→ **Assignment**
Print out each record, keeping it identical to the original.

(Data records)
======
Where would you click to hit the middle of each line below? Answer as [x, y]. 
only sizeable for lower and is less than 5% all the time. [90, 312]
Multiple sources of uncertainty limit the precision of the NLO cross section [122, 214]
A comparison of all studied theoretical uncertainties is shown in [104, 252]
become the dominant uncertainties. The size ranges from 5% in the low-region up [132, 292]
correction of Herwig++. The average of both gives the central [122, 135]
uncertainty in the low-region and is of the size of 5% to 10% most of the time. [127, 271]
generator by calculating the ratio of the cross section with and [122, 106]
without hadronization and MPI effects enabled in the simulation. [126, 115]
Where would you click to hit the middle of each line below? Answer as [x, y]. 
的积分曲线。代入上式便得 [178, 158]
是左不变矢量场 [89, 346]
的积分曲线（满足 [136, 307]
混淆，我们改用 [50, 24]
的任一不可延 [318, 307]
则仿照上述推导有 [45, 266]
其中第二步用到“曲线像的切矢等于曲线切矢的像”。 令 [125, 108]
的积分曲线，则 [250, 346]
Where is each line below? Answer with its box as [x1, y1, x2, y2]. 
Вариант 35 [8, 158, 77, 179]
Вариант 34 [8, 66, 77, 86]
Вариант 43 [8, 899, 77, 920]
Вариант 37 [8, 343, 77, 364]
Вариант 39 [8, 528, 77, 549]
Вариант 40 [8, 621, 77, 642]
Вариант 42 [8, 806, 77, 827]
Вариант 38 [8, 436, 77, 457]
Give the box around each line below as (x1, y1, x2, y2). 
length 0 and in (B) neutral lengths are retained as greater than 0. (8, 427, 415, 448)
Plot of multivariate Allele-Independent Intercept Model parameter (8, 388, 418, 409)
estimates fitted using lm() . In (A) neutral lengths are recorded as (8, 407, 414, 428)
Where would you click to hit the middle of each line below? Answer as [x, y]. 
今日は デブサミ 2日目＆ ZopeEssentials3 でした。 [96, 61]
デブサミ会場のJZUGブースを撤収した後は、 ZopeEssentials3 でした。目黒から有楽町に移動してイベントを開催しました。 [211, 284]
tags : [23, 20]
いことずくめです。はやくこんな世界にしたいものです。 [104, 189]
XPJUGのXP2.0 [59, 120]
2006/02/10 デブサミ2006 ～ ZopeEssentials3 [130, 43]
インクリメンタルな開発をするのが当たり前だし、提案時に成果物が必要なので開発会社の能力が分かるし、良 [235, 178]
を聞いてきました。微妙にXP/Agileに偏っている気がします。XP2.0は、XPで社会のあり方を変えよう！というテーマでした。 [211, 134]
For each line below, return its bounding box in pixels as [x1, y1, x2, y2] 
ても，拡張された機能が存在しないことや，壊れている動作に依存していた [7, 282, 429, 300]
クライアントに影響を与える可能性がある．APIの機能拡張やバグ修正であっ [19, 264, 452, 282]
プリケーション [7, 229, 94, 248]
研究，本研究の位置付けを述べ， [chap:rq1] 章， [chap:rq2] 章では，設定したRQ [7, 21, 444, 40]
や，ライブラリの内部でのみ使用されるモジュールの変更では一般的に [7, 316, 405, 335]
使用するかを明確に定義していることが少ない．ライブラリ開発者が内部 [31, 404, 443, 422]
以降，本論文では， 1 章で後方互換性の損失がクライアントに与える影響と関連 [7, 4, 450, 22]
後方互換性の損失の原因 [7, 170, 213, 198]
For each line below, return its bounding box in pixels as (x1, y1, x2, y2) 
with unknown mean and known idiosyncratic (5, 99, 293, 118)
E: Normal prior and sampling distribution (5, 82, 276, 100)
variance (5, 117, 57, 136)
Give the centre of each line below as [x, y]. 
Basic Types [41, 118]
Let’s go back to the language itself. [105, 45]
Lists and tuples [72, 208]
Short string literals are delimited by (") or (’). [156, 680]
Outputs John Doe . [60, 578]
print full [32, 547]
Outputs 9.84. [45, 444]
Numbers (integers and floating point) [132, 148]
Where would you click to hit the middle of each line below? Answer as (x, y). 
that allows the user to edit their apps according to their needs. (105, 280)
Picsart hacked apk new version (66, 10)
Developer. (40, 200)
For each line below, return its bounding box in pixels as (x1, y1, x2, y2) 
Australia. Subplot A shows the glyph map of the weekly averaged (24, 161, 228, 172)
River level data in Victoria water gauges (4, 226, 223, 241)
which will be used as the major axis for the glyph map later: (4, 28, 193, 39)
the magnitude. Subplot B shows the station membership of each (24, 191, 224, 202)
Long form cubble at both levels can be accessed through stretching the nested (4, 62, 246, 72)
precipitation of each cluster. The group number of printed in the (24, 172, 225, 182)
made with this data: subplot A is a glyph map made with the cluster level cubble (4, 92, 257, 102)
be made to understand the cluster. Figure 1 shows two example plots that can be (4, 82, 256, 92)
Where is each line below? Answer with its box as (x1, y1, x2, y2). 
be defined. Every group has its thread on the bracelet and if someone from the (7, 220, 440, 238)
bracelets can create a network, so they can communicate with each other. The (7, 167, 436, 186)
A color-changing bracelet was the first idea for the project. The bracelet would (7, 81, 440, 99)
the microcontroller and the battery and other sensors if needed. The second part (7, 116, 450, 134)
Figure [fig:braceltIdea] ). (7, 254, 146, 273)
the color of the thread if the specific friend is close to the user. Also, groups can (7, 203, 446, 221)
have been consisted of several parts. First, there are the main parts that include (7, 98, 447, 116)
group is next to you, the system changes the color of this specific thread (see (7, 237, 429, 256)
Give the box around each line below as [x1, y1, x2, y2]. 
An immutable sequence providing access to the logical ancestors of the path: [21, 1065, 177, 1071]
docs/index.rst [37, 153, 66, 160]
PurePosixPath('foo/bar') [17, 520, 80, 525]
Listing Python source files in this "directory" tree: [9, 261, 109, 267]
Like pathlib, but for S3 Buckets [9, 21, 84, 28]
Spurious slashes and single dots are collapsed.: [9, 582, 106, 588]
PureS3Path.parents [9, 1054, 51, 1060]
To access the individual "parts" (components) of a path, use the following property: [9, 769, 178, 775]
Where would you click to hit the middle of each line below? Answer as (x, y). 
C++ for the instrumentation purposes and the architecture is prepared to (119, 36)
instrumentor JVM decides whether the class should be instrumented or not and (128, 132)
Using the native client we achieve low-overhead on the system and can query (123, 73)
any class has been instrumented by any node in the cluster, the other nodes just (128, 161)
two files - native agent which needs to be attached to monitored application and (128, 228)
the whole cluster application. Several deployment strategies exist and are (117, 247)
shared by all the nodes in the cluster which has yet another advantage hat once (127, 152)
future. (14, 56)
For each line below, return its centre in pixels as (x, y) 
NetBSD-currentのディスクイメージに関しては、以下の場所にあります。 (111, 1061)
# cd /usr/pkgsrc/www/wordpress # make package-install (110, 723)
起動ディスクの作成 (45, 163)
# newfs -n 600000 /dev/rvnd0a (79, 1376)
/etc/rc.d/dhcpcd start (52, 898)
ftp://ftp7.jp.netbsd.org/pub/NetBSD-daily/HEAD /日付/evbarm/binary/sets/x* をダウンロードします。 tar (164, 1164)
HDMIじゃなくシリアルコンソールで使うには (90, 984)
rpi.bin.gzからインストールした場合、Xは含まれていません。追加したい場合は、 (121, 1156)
======
→ **Solution for this exercise**
Where would you click to hit the middle of each line below? Answer as [x, y]. 
only sizeable for lower and is less than 5% all the time. [90, 312]
Multiple sources of uncertainty limit the precision of the NLO cross section [122, 214]
A comparison of all studied theoretical uncertainties is shown in [104, 252]
become the dominant uncertainties. The size ranges from 5% in the low-region up [132, 292]
correction of Herwig++. The average of both gives the central [122, 135]
uncertainty in the low-region and is of the size of 5% to 10% most of the time. [127, 271]
generator by calculating the ratio of the cross section with and [122, 106]
without hadronization and MPI effects enabled in the simulation. [126, 115]
Where would you click to hit the middle of each line below? Answer as [x, y]. 
的积分曲线。代入上式便得 [178, 158]
是左不变矢量场 [89, 346]
的积分曲线（满足 [136, 307]
混淆，我们改用 [50, 24]
的任一不可延 [318, 307]
则仿照上述推导有 [45, 266]
其中第二步用到“曲线像的切矢等于曲线切矢的像”。 令 [125, 108]
的积分曲线，则 [250, 346]
Where is each line below? Answer with its box as [x1, y1, x2, y2]. 
Вариант 35 [8, 158, 77, 179]
Вариант 34 [8, 66, 77, 86]
Вариант 43 [8, 899, 77, 920]
Вариант 37 [8, 343, 77, 364]
Вариант 39 [8, 528, 77, 549]
Вариант 40 [8, 621, 77, 642]
Вариант 42 [8, 806, 77, 827]
Вариант 38 [8, 436, 77, 457]
Give the box around each line below as (x1, y1, x2, y2). 
length 0 and in (B) neutral lengths are retained as greater than 0. (8, 427, 415, 448)
Plot of multivariate Allele-Independent Intercept Model parameter (8, 388, 418, 409)
estimates fitted using lm() . In (A) neutral lengths are recorded as (8, 407, 414, 428)
Where would you click to hit the middle of each line below? Answer as [x, y]. 
今日は デブサミ 2日目＆ ZopeEssentials3 でした。 [96, 61]
デブサミ会場のJZUGブースを撤収した後は、 ZopeEssentials3 でした。目黒から有楽町に移動してイベントを開催しました。 [211, 284]
tags : [23, 20]
いことずくめです。はやくこんな世界にしたいものです。 [104, 189]
XPJUGのXP2.0 [59, 120]
2006/02/10 デブサミ2006 ～ ZopeEssentials3 [130, 43]
インクリメンタルな開発をするのが当たり前だし、提案時に成果物が必要なので開発会社の能力が分かるし、良 [235, 178]
を聞いてきました。微妙にXP/Agileに偏っている気がします。XP2.0は、XPで社会のあり方を変えよう！というテーマでした。 [211, 134]
For each line below, return its bounding box in pixels as [x1, y1, x2, y2] 
ても，拡張された機能が存在しないことや，壊れている動作に依存していた [7, 282, 429, 300]
クライアントに影響を与える可能性がある．APIの機能拡張やバグ修正であっ [19, 264, 452, 282]
プリケーション [7, 229, 94, 248]
研究，本研究の位置付けを述べ， [chap:rq1] 章， [chap:rq2] 章では，設定したRQ [7, 21, 444, 40]
や，ライブラリの内部でのみ使用されるモジュールの変更では一般的に [7, 316, 405, 335]
使用するかを明確に定義していることが少ない．ライブラリ開発者が内部 [31, 404, 443, 422]
以降，本論文では， 1 章で後方互換性の損失がクライアントに与える影響と関連 [7, 4, 450, 22]
後方互換性の損失の原因 [7, 170, 213, 198]
For each line below, return its bounding box in pixels as (x1, y1, x2, y2) 
with unknown mean and known idiosyncratic (5, 99, 293, 118)
E: Normal prior and sampling distribution (5, 82, 276, 100)
variance (5, 117, 57, 136)
Give the centre of each line below as [x, y]. 
Basic Types [41, 118]
Let’s go back to the language itself. [105, 45]
Lists and tuples [72, 208]
Short string literals are delimited by (") or (’). [156, 680]
Outputs John Doe . [60, 578]
print full [32, 547]
Outputs 9.84. [45, 444]
Numbers (integers and floating point) [132, 148]
Where would you click to hit the middle of each line below? Answer as (x, y). 
that allows the user to edit their apps according to their needs. (105, 280)
Picsart hacked apk new version (66, 10)
Developer. (40, 200)
For each line below, return its bounding box in pixels as (x1, y1, x2, y2) 
Australia. Subplot A shows the glyph map of the weekly averaged (24, 161, 228, 172)
River level data in Victoria water gauges (4, 226, 223, 241)
which will be used as the major axis for the glyph map later: (4, 28, 193, 39)
the magnitude. Subplot B shows the station membership of each (24, 191, 224, 202)
Long form cubble at both levels can be accessed through stretching the nested (4, 62, 246, 72)
precipitation of each cluster. The group number of printed in the (24, 172, 225, 182)
made with this data: subplot A is a glyph map made with the cluster level cubble (4, 92, 257, 102)
be made to understand the cluster. Figure 1 shows two example plots that can be (4, 82, 256, 92)
Where is each line below? Answer with its box as (x1, y1, x2, y2). 
be defined. Every group has its thread on the bracelet and if someone from the (7, 220, 440, 238)
bracelets can create a network, so they can communicate with each other. The (7, 167, 436, 186)
A color-changing bracelet was the first idea for the project. The bracelet would (7, 81, 440, 99)
the microcontroller and the battery and other sensors if needed. The second part (7, 116, 450, 134)
Figure [fig:braceltIdea] ). (7, 254, 146, 273)
the color of the thread if the specific friend is close to the user. Also, groups can (7, 203, 446, 221)
have been consisted of several parts. First, there are the main parts that include (7, 98, 447, 116)
group is next to you, the system changes the color of this specific thread (see (7, 237, 429, 256)
Give the box around each line below as [x1, y1, x2, y2]. 
An immutable sequence providing access to the logical ancestors of the path: [21, 1065, 177, 1071]
docs/index.rst [37, 153, 66, 160]
PurePosixPath('foo/bar') [17, 520, 80, 525]
Listing Python source files in this "directory" tree: [9, 261, 109, 267]
Like pathlib, but for S3 Buckets [9, 21, 84, 28]
Spurious slashes and single dots are collapsed.: [9, 582, 106, 588]
PureS3Path.parents [9, 1054, 51, 1060]
To access the individual "parts" (components) of a path, use the following property: [9, 769, 178, 775]
Where would you click to hit the middle of each line below? Answer as (x, y). 
C++ for the instrumentation purposes and the architecture is prepared to (119, 36)
instrumentor JVM decides whether the class should be instrumented or not and (128, 132)
Using the native client we achieve low-overhead on the system and can query (123, 73)
any class has been instrumented by any node in the cluster, the other nodes just (128, 161)
two files - native agent which needs to be attached to monitored application and (128, 228)
the whole cluster application. Several deployment strategies exist and are (117, 247)
shared by all the nodes in the cluster which has yet another advantage hat once (127, 152)
future. (14, 56)
For each line below, return its centre in pixels as (x, y) 
NetBSD-currentのディスクイメージに関しては、以下の場所にあります。 (111, 1061)
# cd /usr/pkgsrc/www/wordpress # make package-install (110, 723)
起動ディスクの作成 (45, 163)
# newfs -n 600000 /dev/rvnd0a (79, 1376)
/etc/rc.d/dhcpcd start (52, 898)
ftp://ftp7.jp.netbsd.org/pub/NetBSD-daily/HEAD /日付/evbarm/binary/sets/x* をダウンロードします。 tar (164, 1164)
HDMIじゃなくシリアルコンソールで使うには (90, 984)
rpi.bin.gzからインストールした場合、Xは含まれていません。追加したい場合は、 (121, 1156)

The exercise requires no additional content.